- [Records to process]:
+-------+
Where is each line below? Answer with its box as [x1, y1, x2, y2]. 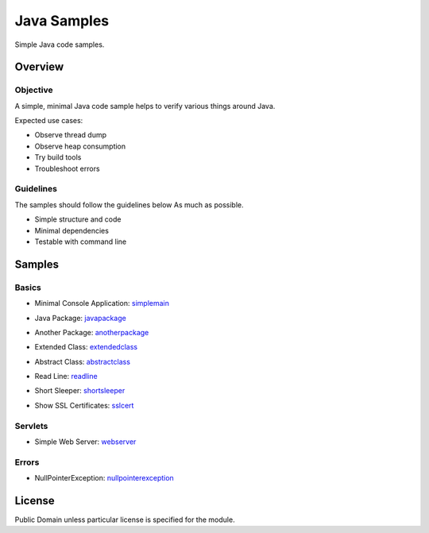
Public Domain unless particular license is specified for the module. [14, 515, 235, 524]
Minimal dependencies [34, 226, 109, 235]
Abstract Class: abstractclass [34, 357, 131, 366]
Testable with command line [34, 237, 127, 246]
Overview [14, 60, 64, 74]
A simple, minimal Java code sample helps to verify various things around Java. [14, 101, 276, 110]
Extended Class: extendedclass [34, 342, 138, 352]
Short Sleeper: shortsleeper [34, 386, 126, 396]
+-------+
- [What to produce]:
Nothing but the lines from the one with "A simple, minimal" through the final line of the records above should appear, each copied exactly.

- [Written solution]:
A simple, minimal Java code sample helps to verify various things around Java. [14, 101, 276, 110]
Extended Class: extendedclass [34, 342, 138, 352]
Short Sleeper: shortsleeper [34, 386, 126, 396]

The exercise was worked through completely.